Tchad : Vista Group rachète la Banque Agricole et Commerciale et s’ouvre les portes de la CEMAC
Vista Group a annoncé le rachat de la Banque Agricole et Commerciale (BAC) au Tchad, une opération qui, selon les communiqués disponibles, ouvre au groupe des possibilités d’implantation sur le marché de la Communauté économique et monétaire de l’Afrique centrale (CEMAC).

SOMMAIRE

L’opération, relayée par des sources financières régionales, intervient dans un contexte de recomposition du secteur bancaire en Afrique centrale où les acquisitions transfrontalières sont de plus en plus fréquentes. Vista Group, présenté comme un acteur financier intéressé par l’expansion régionale, renforce ainsi sa présence au Tchad par le biais de cette prise de contrôle.
La Banque Agricole et Commerciale, établissement bancaire enregistré au Tchad, est au centre de cette transaction. Les détails opérationnels et financiers du rachat publiés jusqu’à présent restent limités dans les sources accessibles au public ; ni les montants ni les modalités précises de l’intégration n’ont été rendus disponibles dans les communiqués consultés.
Cadre réglementaire et implications institutionnelles
La CEMAC regroupe six États membres : le Cameroun, la République centrafricaine, le Tchad, le Congo, la Guinée équatoriale et le Gabon. L’union monétaire est assurée par la Banque des États de l’Afrique Centrale (BEAC) tandis que la supervision prudentielle des établissements bancaires relève de la Commission Bancaire de l’Afrique Centrale (COBAC). Ces institutions fixent le cadre réglementaire dans lequel s’inscrivent les opérations de fusion-acquisition bancaires au sein de la zone.
Dans ce contexte, toute prise de contrôle d’une banque nationale par un groupe régional ou étranger doit, en règle générale, respecter les procédures d’agrément et de conformité imposées par les autorités compétentes de la CEMAC. Les exigences couvrent notamment la solvabilité, la gouvernance, la lutte contre le blanchiment et le respect des ratios prudentiels définis par la COBAC et la BEAC.
Au Tchad, comme dans les autres pays de la sous-région, les cessions et acquisitions d’établissements de crédit donnent lieu à des déclarations officielles auprès des régulateurs, qui évaluent l’opération au regard des règles en vigueur.
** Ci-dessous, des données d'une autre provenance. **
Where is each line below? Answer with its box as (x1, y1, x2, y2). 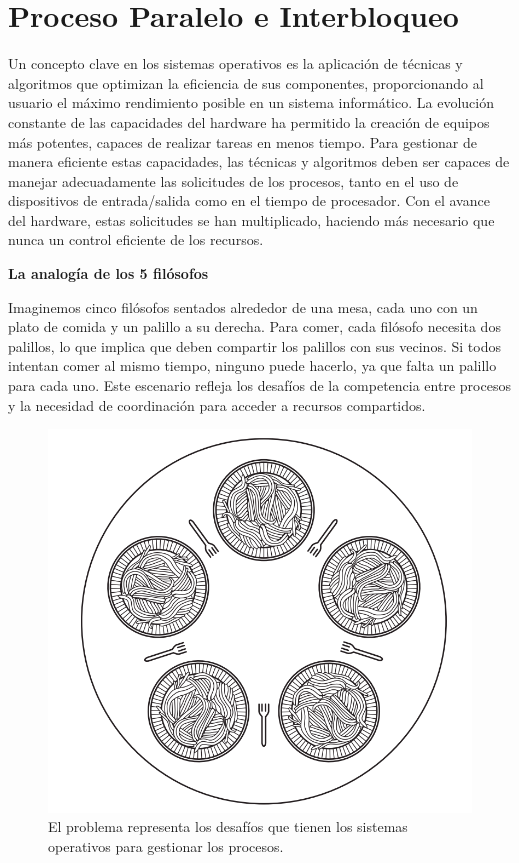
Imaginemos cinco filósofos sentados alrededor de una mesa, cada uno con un (8, 296, 478, 317)
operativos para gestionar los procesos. (48, 835, 284, 856)
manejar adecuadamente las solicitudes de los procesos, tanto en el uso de (8, 170, 459, 191)
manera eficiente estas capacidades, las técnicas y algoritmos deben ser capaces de (8, 151, 510, 172)
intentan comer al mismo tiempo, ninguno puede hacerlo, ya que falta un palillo (8, 355, 497, 376)
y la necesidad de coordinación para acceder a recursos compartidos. (8, 394, 426, 415)
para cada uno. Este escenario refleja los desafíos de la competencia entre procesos (8, 375, 511, 396)
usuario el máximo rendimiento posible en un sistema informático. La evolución (8, 92, 494, 113)
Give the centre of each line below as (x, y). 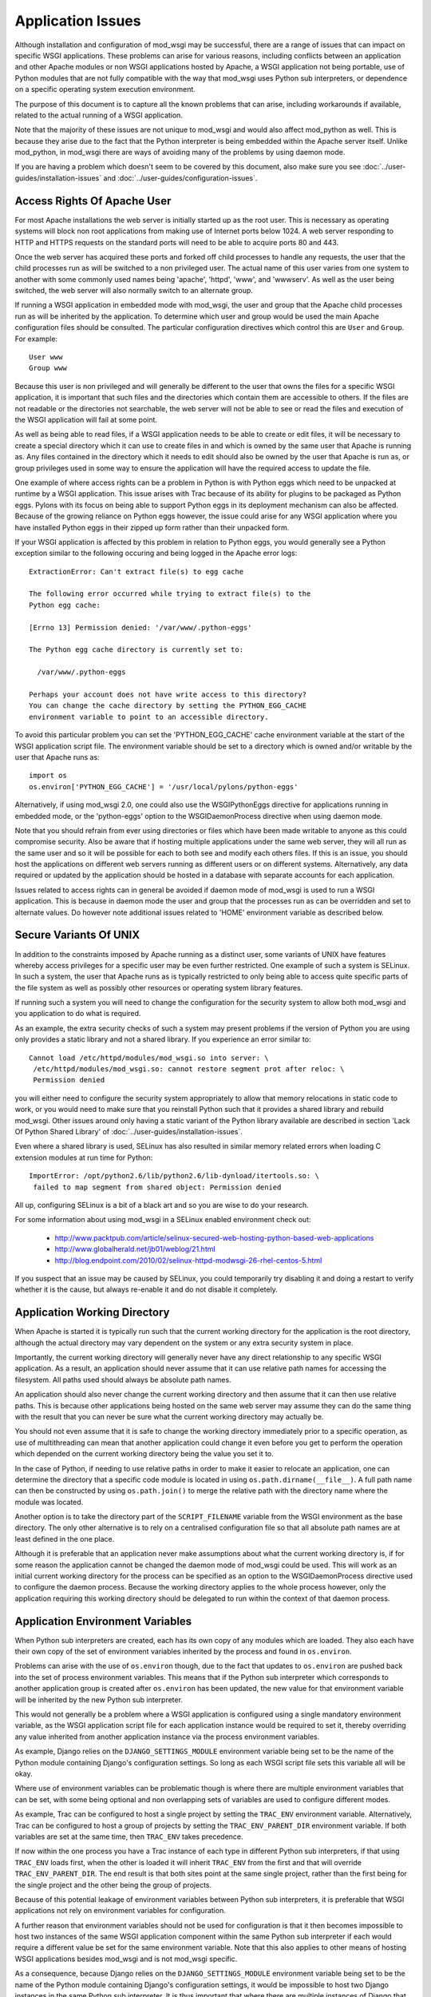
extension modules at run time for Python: (84, 1157)
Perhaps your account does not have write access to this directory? (168, 694)
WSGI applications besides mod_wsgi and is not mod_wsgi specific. (126, 1959)
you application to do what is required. (78, 1014)
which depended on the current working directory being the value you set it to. (144, 1454)
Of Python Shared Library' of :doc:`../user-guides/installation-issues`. (129, 1132)
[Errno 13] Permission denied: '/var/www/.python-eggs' (140, 627)
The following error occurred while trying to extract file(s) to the (170, 594)
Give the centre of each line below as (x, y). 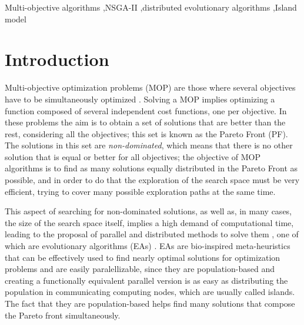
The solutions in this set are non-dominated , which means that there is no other (149, 145)
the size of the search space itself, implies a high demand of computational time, (149, 222)
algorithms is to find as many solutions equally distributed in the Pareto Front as (151, 168)
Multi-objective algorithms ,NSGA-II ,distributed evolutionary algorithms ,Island (151, 7)
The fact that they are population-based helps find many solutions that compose (150, 303)
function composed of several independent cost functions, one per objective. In (146, 110)
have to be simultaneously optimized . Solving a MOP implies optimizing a (140, 99)
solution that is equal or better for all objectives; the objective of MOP (133, 156)
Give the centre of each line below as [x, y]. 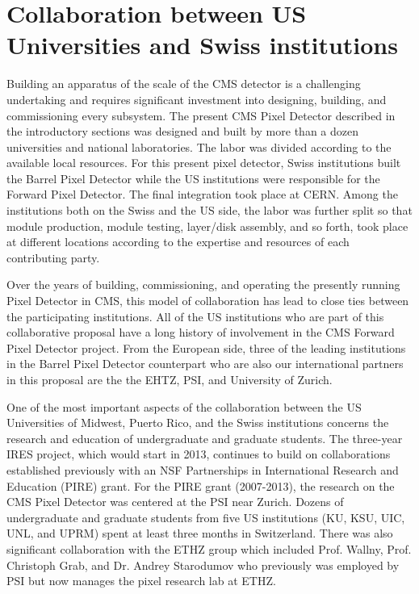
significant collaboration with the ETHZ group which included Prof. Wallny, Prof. [209, 548]
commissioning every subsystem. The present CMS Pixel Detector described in [201, 115]
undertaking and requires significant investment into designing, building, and [197, 99]
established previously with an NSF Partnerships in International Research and [203, 469]
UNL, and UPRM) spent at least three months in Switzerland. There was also [200, 533]
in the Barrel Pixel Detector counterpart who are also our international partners [205, 364]
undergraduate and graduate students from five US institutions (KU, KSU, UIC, [206, 517]
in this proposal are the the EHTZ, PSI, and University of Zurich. [170, 379]
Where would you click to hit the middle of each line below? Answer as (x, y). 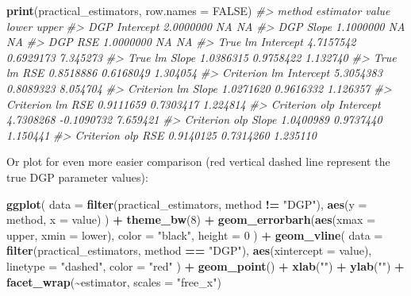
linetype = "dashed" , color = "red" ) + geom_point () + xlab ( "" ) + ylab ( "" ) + (205, 265)
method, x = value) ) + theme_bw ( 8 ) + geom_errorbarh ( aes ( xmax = (191, 219)
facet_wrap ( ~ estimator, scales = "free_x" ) (114, 281)
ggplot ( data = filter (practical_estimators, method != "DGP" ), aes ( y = (187, 204)
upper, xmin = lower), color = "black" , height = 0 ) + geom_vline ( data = (195, 234)
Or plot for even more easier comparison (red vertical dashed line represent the (198, 161)
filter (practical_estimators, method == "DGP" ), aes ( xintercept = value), (189, 250)
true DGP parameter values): (77, 177)
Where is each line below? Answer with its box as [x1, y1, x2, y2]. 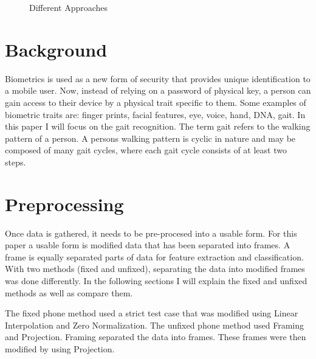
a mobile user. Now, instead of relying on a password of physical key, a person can [5, 84, 311, 97]
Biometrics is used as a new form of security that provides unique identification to [5, 72, 311, 85]
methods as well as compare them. [5, 286, 133, 299]
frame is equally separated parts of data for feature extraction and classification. [5, 250, 304, 263]
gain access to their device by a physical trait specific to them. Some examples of [5, 96, 306, 108]
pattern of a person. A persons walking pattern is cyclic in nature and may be [5, 131, 296, 144]
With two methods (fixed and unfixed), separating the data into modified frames [5, 262, 305, 275]
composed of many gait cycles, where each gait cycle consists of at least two [5, 144, 287, 156]
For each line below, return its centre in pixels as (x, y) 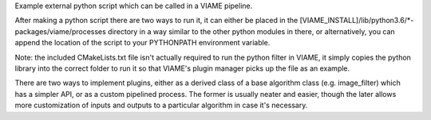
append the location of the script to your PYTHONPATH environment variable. (142, 43)
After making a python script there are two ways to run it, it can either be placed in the (156, 21)
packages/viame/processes (61, 31)
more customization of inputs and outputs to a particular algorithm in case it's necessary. (161, 105)
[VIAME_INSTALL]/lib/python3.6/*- (357, 21)
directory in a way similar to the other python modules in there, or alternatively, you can (251, 31)
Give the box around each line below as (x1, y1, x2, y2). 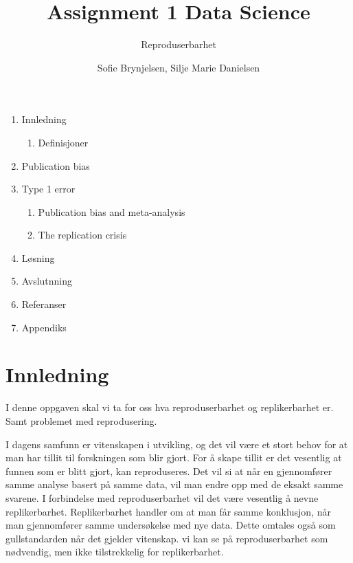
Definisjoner (38, 135, 89, 149)
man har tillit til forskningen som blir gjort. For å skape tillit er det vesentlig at (5, 450, 342, 465)
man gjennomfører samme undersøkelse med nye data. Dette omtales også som (5, 518, 336, 532)
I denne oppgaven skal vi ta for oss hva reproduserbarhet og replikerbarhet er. (5, 400, 334, 415)
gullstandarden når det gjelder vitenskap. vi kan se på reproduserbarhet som (5, 531, 328, 545)
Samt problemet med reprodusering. (5, 413, 157, 428)
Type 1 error (21, 181, 76, 196)
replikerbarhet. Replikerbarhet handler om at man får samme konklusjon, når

Les communications publiques disponibles ne précisent pas, à ce stade, si des approbations formelles ou des conditions particulières d’examen ont été émises par les autorités de tutelle.
La reprise d’un établissement portant la dénomination « agricole et commerciale » indique une activité qui s’adressait à la fois au secteur rural et aux acteurs économiques urbains, selon la logique dénominationnelle répandue dans la région ; toutefois, l’étendue exacte des portefeuilles clients, des actifs et des engagements de la BAC n’a pas été détaillée dans les annonces publiques consultées.